Circular convolution in the NEF

  • Or is it?
  • Circular convolution is a whole bunch ($D^2$) of multiplies
  • Like any convolution, it can also be written as a Fourier transform, an elementwise multiply, and another Fourier transform
    • i.e. $A \circledast B = IDFT(DFT(A).DFT(B)))$
  • The discrete fourier transform is just a linear operation, hence a matrix
  • So that's just $D$ pairwise multiplies
  • In fact, circular convolution turns out to be exactly what the NEF shows neurons are good at

Jackendoff's Challenges

  • As pointed out in Vector Symbolic Architectures Answer Jackendoff's Challenges for Cognitive Neuroscience
  • The Binding Problem

    • There is a lot of "binding" (structurally combining items) in linguistics (more than vision)
    • RED $\circledast$ CIRCLE + BLUE $\circledast$ TRIANGLE
    • After it is bound, we can ask "what color is the circle by doing $\circledast$ CIRCLE'
      • where ' is "inverse"
      • (RED $\circledast$ CIRCLE + BLUE $\circledast$ TRIANGLE) $\circledast$ CIRCLE'
      • = RED $\circledast$ CIRCLE $\circledast$ CIRCLE' + BLUE $\circledast$ TRIANGLE $\circledast$ CIRCLE'
      • = RED + BLUE $\circledast$ TRIANGLE $\circledast$ CIRCLE'
      • = RED + noise
      • $\approx$ RED
  • The Problem of 2

    • How can we distinguish two uses of the same concept in a sentence?
    • "The little star's beside the big star"
    • OBJ1 $\circledast$ (TYPE $\circledast$ STAR + SIZE $\circledast$ LITTLE) + OBJ2 $\circledast$ (TYPE $\circledast$ STAR + SIZE $\circledast$ BIG) + BESIDE $\circledast$ OBJ1 $\circledast$ OBJ2
      • notice that BESIDE $\circledast$ OBJ1 $\circledast$ OBJ2 = BESIDE $\circledast$ OBJ2 $\circledast$ OBJ1
      • and that we can distinguish the two uses of star
  • The Problem of Variables
    • How can we manipulate abstract place holders?
    • S = RED $\circledast$ NOUN
    • VAR = BALL $\circledast$ NOUN'
    • S $\circledast$ VAR = RED $\circledast$ BALL
  • Binding in Working Memory vs Long-term memory
    • How can we use and manipulate the same structures in both WM and LTM?
    • vectors are what we work with (activity of neurons)
    • functions are long-term memory (connection weights)
    • functions return (and modify) vectors

Symbol-like manipulation

  • Can do a lot of standard symbol stuff
  • Have to explicitly bind and unbind to manipulate the data
  • Less accuracy for more complex structures
  • But we can also do more with these representations

Raven's Progressive Matrices

  • An IQ test that's generally considered to be the best at measuring general-purpose "fluid" intelligence
    • nonverbal (so it's not measuring language skills, and fairly unbiased across cultures, hopefully)
    • fill in the blank
    • given eight possible answers; pick one

  • This is not an actual question on the test
    • The test is copyrighted
    • They don't want the test to leak out, since it's been the same set of 60 questions since 1936
    • But they do look like that
  • How can we model people doing this task?
  • A fair number of different attempts

    • None neural
    • Generally use the approach of building in a large set of different types of patterns to look for, and then trying them all in turn
    • Which seems wrong for a test that's supposed to be about flexible, fluid intelligence
  • Does this vector approach offer an alternative?

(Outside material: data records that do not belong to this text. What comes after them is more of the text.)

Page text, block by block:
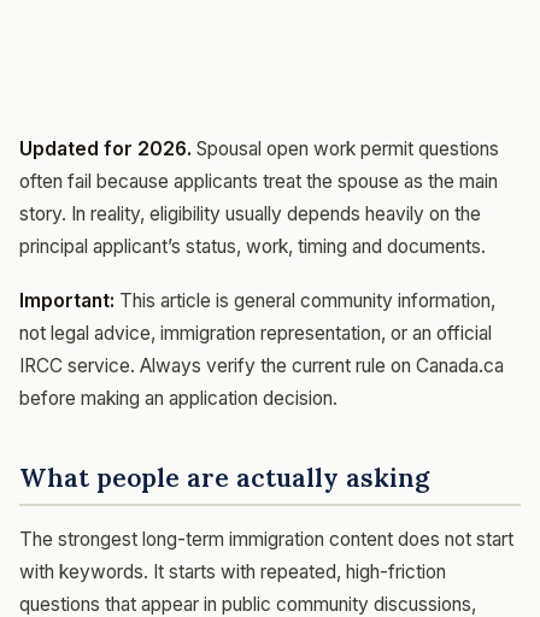
Updated for 2026. Spousal open work permit questions
often fail because applicants treat the spouse as the main
story. In reality, eligibility usually depends heavily on the
principal applicant’s status, work, timing and documents.
Important: This article is general community information,
not legal advice, immigration representation, or an official
IRCC service. Always verify the current rule on Canada.ca
before making an application decision.
What people are actually asking
The strongest long-term immigration content does not start
with keywords. It starts with repeated, high-friction
questions that appear in public community discussions,
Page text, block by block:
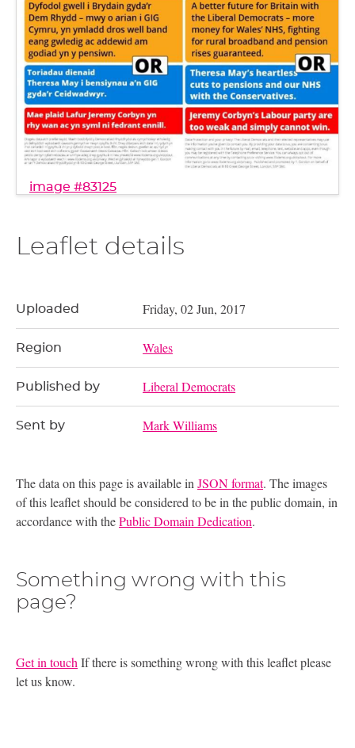
image #83125
Leaflet details
Uploaded Friday, 02 Jun, 2017
Region Wales
Published by Liberal Democrats
Sent by Mark Williams
The data on this page is available in JSON format. The images
of this leaflet should be considered to be in the public domain, in
accordance with thePublic Domain Dedication.
Something wrong with this
page?
Get in touch If there is something wrong with this leaflet please
let us know.
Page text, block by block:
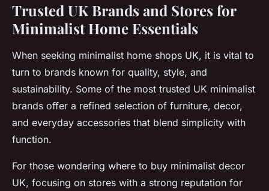
Trusted UK Brands and Stores for
Minimalist Home Essentials
When seeking minimalist home shops UK, it is vital to
turn to brands known for quality, style, and
sustainability. Some of the most trusted UK minimalist
brands offer a refined selection of furniture, decor,
and everyday accessories that blend simplicity with
function.
For those wondering where to buy minimalist decor
UK, focusing on stores with a strong reputation for
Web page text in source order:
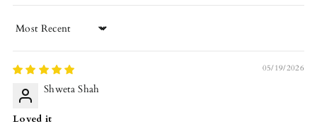
Sort by
05/19/2026
Shweta Shah
Loved it
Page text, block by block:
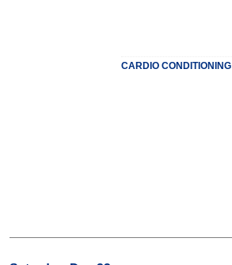
CARDIO CONDITIONING
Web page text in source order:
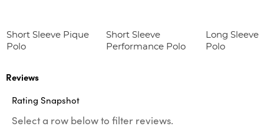
Short Sleeve Pique
Polo
Short Sleeve
Performance Polo
Long Sleeve
Polo
Reviews
Rating Snapshot
Select a row below to filter reviews.
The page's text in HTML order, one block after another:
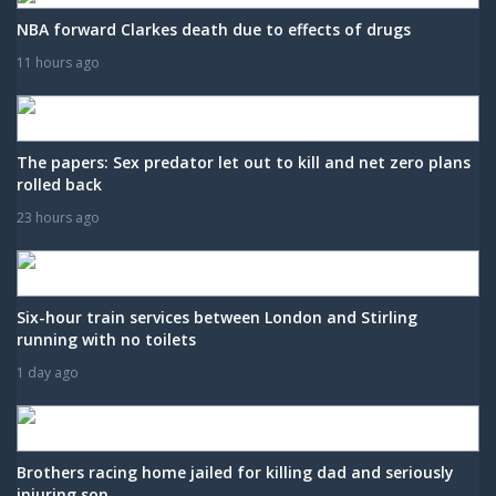
NBA forward Clarkes death due to effects of drugs
11 hours ago
The papers: Sex predator let out to kill and net zero plans
rolled back
23 hours ago
Six-hour train services between London and Stirling
running with no toilets
1 day ago
Brothers racing home jailed for killing dad and seriously
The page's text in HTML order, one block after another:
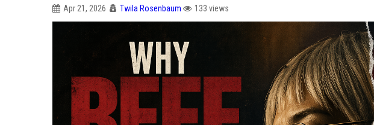
Apr 21, 2026 Twila Rosenbaum 133 views
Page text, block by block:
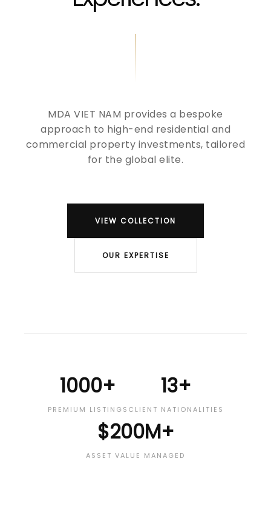
MDA VIET NAM provides a bespoke
approach to high-end residential and
commercial property investments, tailored
for the global elite.
VIEW COLLECTION
OUR EXPERTISE
1000+
PREMIUM LISTINGS
13+
CLIENT NATIONALITIES
$200M+
ASSET VALUE MANAGED
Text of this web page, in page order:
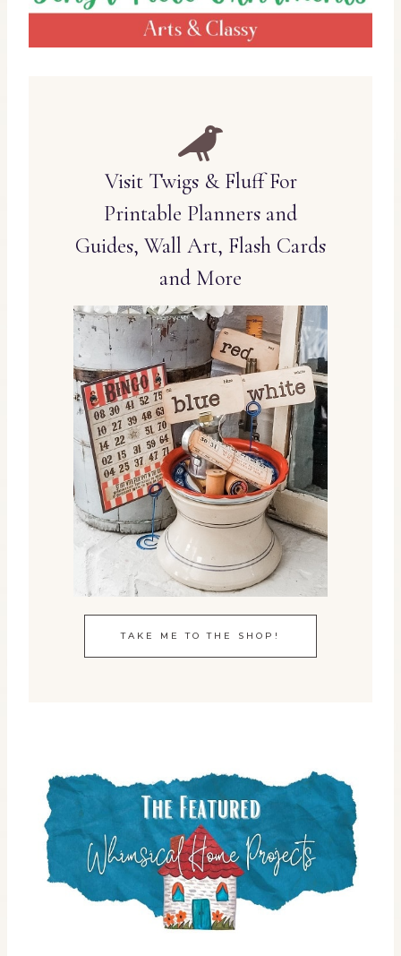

  • First we need to represent the different patterns as a vector
    • This is a hard image interpretation problem
    • Still ongoing work here
    • So we'll skip it and start with things in vector form

  • How do we represent a picture?

    • SHAPE $\circledast$ ARROW + NUMBER $\circledast$ ONE + DIRECTION $\circledast$ UP
    • can do variations like this for all the pictures
    • fairly standard with most assumptions about how people represent complex scenes
    • but that part is not being modelled (yet!)
  • We have shown that it's possible to build these sorts of representations up directly from visual stimuli

    • With a very simple vision system that can only recognize a few different shapes
    • And where items have to be shown sequentially as it has no way of moving its eyes

Examples in Spaun

  • Let's look at a simpler but related example:
    • Binding used for building a list to remember
In [14]:
from IPython.display import YouTubeVideo
YouTubeVideo('U_Q6Xjz9QHg', width=720, height=400, loop=1, autoplay=0, playlist='U_Q6Xjz9QHg')
Out[14]:
  • The memory of the list is built up by using a basal ganglia action selection system to control feeding values into an integrator
    • The thought bubble shows how close the decoded values are to the ideal
    • Notice the forgetting!
  • The same system can be used to do a version of the Raven's Matrices task
In [15]:
from IPython.display import YouTubeVideo
YouTubeVideo('Q_LRvnwnYp8', width=720, height=400, loop=1, autoplay=0, playlist='Q_LRvnwnYp8')
Out[15]:
  • S1 = ONE $\circledast$ P1
  • S2 = ONE $\circledast$ P1 + ONE $\circledast$ P2
  • S3 = ONE $\circledast$ P1 + ONE $\circledast$ P2 + ONE $\circledast$ P3
  • S4 = FOUR $\circledast$ P1
  • S5 = FOUR $\circledast$ P1 + FOUR $\circledast$ P2
  • S6 = FOUR $\circledast$ P1 + FOUR $\circledast$ P2 + FOUR $\circledast$ P3
  • S7 = FIVE $\circledast$ P1
  • S8 = FIVE $\circledast$ P1 + FIVE $\circledast$ P2

  • what is S9?

How does Spaun make a guess at the end?

Using Nengo

  • How can we use Nengo to perform these kinds of operations?
  • There's a 'SPA' module you can import, and it lets you do all kinds of this stuff
  • Let's try answering simple questions about the bindings in a representation
  • I just stole this from the 'Question answering' example in Nengo
In [16]:
%pylab inline

import nengo
from nengo import spa
In [17]:
# Number of dimensions for the Semantic Pointers
dimensions = 32

model = spa.SPA(label="Simple question answering")

with model:
    model.color_in = spa.Buffer(dimensions=dimensions)
    model.shape_in = spa.Buffer(dimensions=dimensions)
    model.conv = spa.Buffer(dimensions=dimensions)
    model.cue = spa.Buffer(dimensions=dimensions)
    model.out = spa.Buffer(dimensions=dimensions)
    
    # Connect the buffers
    cortical_actions = spa.Actions(
        'conv = color_in * shape_in',
        'out = conv * ~cue'
    )
    model.cortical = spa.Cortical(cortical_actions)  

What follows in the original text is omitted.